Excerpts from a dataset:

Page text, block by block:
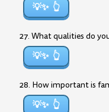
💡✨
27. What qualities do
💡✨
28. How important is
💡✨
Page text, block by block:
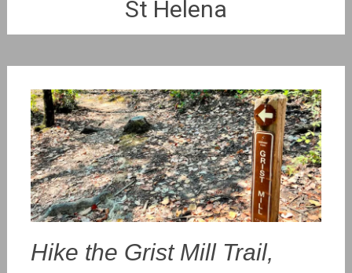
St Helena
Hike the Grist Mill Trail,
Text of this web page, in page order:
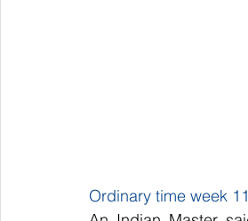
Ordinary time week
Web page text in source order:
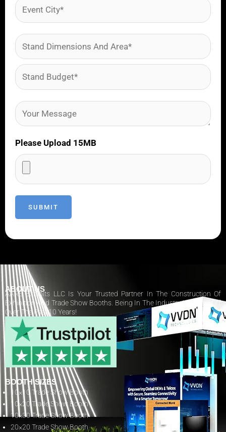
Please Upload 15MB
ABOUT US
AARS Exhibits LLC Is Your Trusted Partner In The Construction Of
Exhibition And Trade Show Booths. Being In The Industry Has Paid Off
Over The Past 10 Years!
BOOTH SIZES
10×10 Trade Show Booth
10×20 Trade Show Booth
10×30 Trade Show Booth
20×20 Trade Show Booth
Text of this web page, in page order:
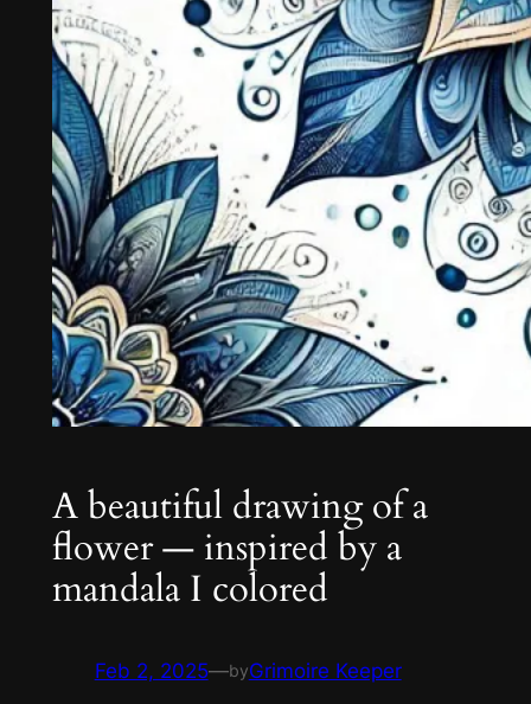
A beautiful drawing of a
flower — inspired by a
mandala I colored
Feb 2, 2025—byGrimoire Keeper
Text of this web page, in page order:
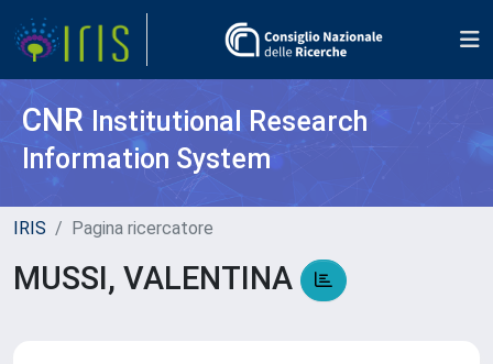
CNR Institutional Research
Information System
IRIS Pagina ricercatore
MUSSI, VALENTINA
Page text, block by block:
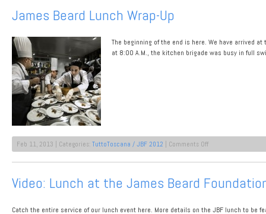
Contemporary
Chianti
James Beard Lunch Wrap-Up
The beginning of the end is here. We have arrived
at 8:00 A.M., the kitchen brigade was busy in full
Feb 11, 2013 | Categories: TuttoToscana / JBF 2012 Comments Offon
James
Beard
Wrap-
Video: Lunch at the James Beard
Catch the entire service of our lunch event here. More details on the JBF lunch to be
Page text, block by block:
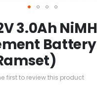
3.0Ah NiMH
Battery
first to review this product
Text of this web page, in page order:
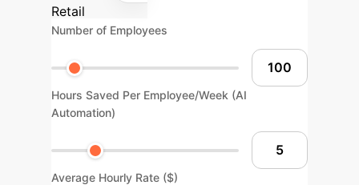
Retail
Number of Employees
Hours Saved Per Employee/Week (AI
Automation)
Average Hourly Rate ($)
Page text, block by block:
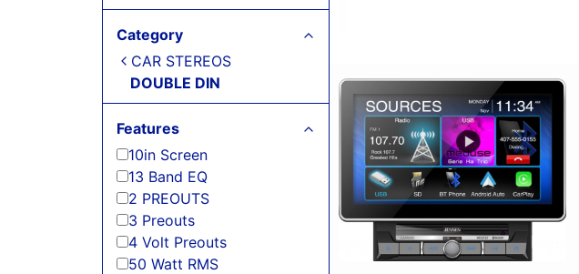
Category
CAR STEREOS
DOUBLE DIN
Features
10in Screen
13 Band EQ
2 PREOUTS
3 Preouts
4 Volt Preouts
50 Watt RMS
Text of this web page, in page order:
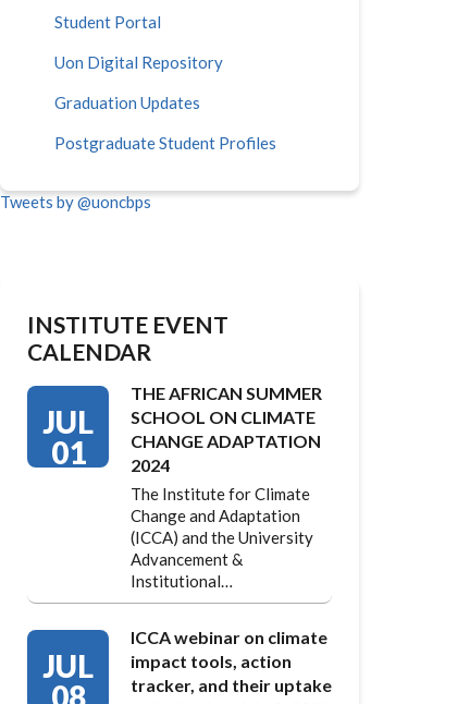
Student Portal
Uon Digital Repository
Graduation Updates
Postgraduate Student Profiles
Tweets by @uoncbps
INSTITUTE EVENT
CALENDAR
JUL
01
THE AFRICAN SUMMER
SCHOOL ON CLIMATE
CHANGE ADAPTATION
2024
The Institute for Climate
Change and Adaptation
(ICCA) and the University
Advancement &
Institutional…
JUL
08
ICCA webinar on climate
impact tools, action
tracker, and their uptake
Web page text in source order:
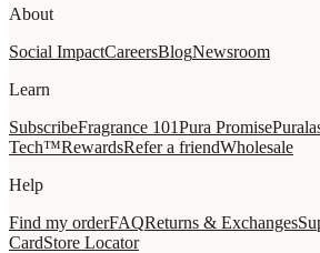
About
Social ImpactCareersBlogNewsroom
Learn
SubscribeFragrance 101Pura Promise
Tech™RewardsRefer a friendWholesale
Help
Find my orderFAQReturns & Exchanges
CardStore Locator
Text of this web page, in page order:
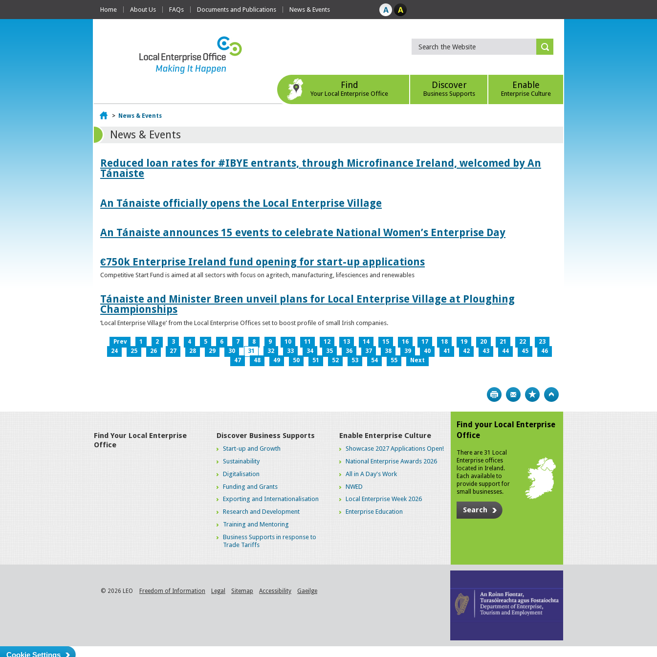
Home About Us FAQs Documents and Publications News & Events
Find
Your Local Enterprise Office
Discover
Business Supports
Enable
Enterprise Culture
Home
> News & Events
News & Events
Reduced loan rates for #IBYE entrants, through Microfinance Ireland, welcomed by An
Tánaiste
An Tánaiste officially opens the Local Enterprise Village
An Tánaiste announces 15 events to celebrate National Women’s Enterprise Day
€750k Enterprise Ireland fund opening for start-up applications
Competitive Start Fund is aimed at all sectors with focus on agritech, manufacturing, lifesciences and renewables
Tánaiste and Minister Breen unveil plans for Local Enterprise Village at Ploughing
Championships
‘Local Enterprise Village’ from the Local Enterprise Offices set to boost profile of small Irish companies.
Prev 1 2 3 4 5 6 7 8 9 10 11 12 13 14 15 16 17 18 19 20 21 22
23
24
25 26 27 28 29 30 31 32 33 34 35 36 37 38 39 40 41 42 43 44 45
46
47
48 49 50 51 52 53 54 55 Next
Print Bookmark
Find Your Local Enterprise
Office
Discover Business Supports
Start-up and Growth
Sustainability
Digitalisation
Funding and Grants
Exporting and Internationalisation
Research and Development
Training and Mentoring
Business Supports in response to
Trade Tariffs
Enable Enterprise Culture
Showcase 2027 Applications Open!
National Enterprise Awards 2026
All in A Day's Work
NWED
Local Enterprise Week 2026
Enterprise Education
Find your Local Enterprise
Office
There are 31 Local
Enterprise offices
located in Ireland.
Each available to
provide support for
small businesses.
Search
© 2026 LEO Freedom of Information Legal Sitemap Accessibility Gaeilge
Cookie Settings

==

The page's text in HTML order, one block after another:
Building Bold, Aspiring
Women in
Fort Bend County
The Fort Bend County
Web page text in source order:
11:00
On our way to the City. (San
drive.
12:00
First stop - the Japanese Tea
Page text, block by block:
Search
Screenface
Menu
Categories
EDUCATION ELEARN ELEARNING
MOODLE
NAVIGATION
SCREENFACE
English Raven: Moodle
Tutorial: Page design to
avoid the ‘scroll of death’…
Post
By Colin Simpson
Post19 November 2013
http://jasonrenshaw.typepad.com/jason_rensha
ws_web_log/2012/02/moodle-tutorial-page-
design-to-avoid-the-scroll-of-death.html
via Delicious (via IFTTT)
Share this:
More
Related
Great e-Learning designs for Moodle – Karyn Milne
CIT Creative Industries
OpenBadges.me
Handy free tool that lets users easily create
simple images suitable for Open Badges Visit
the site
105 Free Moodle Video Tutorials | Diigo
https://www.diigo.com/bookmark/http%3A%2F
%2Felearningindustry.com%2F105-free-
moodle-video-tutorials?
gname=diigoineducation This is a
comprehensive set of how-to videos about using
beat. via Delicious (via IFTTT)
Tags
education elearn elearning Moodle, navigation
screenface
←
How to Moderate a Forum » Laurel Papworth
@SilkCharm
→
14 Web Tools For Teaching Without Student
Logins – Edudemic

■ TASK OBJECTIVE ■
Exact copy, no pictures. Write out the lines in the entries above, starting with the line with "SubscribeFragrance 101Pura Promise" and going on through the line with "Cookie Settings", keeping both.

■ EXERCISE ANSWER ■
SubscribeFragrance 101Pura Promise
Tech™RewardsRefer a friendWholesale
Help
Find my orderFAQReturns & Exchanges
CardStore Locator
Text of this web page, in page order:
Home About Us FAQs Documents and Publications News & Events
Find
Your Local Enterprise Office
Discover
Business Supports
Enable
Enterprise Culture
Home
> News & Events
News & Events
Reduced loan rates for #IBYE entrants, through Microfinance Ireland, welcomed by An
Tánaiste
An Tánaiste officially opens the Local Enterprise Village
An Tánaiste announces 15 events to celebrate National Women’s Enterprise Day
€750k Enterprise Ireland fund opening for start-up applications
Competitive Start Fund is aimed at all sectors with focus on agritech, manufacturing, lifesciences and renewables
Tánaiste and Minister Breen unveil plans for Local Enterprise Village at Ploughing
Championships
‘Local Enterprise Village’ from the Local Enterprise Offices set to boost profile of small Irish companies.
Prev 1 2 3 4 5 6 7 8 9 10 11 12 13 14 15 16 17 18 19 20 21 22
23
24
25 26 27 28 29 30 31 32 33 34 35 36 37 38 39 40 41 42 43 44 45
46
47
48 49 50 51 52 53 54 55 Next
Print Bookmark
Find Your Local Enterprise
Office
Discover Business Supports
Start-up and Growth
Sustainability
Digitalisation
Funding and Grants
Exporting and Internationalisation
Research and Development
Training and Mentoring
Business Supports in response to
Trade Tariffs
Enable Enterprise Culture
Showcase 2027 Applications Open!
National Enterprise Awards 2026
All in A Day's Work
NWED
Local Enterprise Week 2026
Enterprise Education
Find your Local Enterprise
Office
There are 31 Local
Enterprise offices
located in Ireland.
Each available to
provide support for
small businesses.
Search
© 2026 LEO Freedom of Information Legal Sitemap Accessibility Gaeilge
Cookie Settings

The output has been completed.